== PROVIDED RECORDS ==

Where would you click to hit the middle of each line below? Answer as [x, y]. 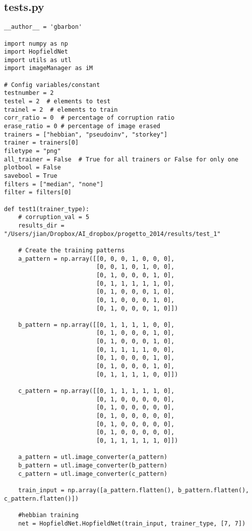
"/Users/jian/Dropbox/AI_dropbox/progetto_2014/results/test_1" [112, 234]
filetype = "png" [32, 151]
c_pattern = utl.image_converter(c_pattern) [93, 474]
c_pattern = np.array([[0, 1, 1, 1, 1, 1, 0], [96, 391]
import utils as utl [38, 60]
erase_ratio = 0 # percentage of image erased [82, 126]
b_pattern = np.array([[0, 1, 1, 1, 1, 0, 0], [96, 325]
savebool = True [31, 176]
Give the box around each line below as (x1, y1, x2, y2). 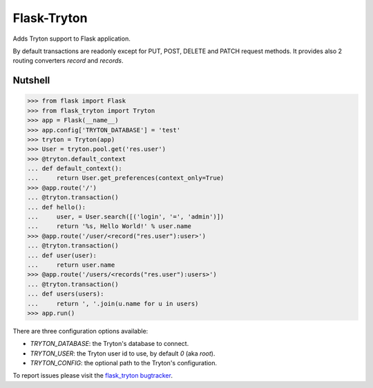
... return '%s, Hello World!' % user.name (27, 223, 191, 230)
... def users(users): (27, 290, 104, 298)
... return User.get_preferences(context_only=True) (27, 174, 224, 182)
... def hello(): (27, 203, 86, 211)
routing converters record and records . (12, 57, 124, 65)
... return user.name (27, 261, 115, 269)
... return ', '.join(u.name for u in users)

===
== PROVIDED RECORDS ==

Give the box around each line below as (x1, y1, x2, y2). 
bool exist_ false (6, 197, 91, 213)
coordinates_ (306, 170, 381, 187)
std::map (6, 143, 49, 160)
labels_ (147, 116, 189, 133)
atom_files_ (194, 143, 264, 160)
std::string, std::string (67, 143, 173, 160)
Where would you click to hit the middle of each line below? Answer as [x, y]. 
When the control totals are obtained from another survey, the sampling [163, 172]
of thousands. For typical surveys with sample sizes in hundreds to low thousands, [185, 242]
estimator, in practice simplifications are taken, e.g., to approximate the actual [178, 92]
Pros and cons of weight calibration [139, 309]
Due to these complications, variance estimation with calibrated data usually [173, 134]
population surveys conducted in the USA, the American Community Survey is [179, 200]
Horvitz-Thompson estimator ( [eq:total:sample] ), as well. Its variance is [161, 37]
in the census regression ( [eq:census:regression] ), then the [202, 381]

===

Going back over the entries above, copy word for word every line from the one that has "estimator, in practice" on through the one that has "in the census".

■ OUTPUT BELOW ■
estimator, in practice simplifications are taken, e.g., to approximate the actual [178, 92]
Pros and cons of weight calibration [139, 309]
Due to these complications, variance estimation with calibrated data usually [173, 134]
population surveys conducted in the USA, the American Community Survey is [179, 200]
Horvitz-Thompson estimator ( [eq:total:sample] ), as well. Its variance is [161, 37]
in the census regression ( [eq:census:regression] ), then the [202, 381]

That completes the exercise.